Input for this task:
++++
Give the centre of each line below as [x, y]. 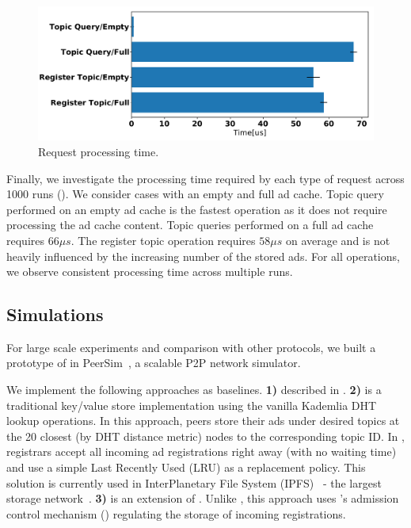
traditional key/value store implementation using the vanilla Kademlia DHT [192, 405]
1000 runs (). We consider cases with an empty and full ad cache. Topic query [195, 194]
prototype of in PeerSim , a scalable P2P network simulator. [154, 363]
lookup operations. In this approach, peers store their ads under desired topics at [203, 421]
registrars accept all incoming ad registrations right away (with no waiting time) [202, 451]
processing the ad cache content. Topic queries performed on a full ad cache [190, 225]
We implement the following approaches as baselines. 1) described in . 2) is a [194, 390]
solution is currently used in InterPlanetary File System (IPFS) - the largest [194, 482]
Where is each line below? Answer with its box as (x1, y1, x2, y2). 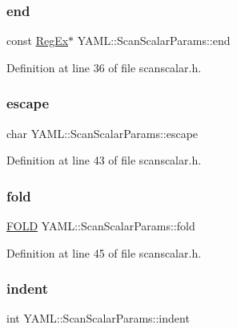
++++
Required action: Where a record holds a picture, leave the picture out and restate the rest word for word.

Exercise solution:
Give the centre of each line below as [x, y]. 
traditional key/value store implementation using the vanilla Kademlia DHT [192, 405]
1000 runs (). We consider cases with an empty and full ad cache. Topic query [195, 194]
prototype of in PeerSim , a scalable P2P network simulator. [154, 363]
lookup operations. In this approach, peers store their ads under desired topics at [203, 421]
registrars accept all incoming ad registrations right away (with no waiting time) [202, 451]
processing the ad cache content. Topic queries performed on a full ad cache [190, 225]
We implement the following approaches as baselines. 1) described in . 2) is a [194, 390]
solution is currently used in InterPlanetary File System (IPFS) - the largest [194, 482]
Where is each line below? Answer with its box as (x1, y1, x2, y2). 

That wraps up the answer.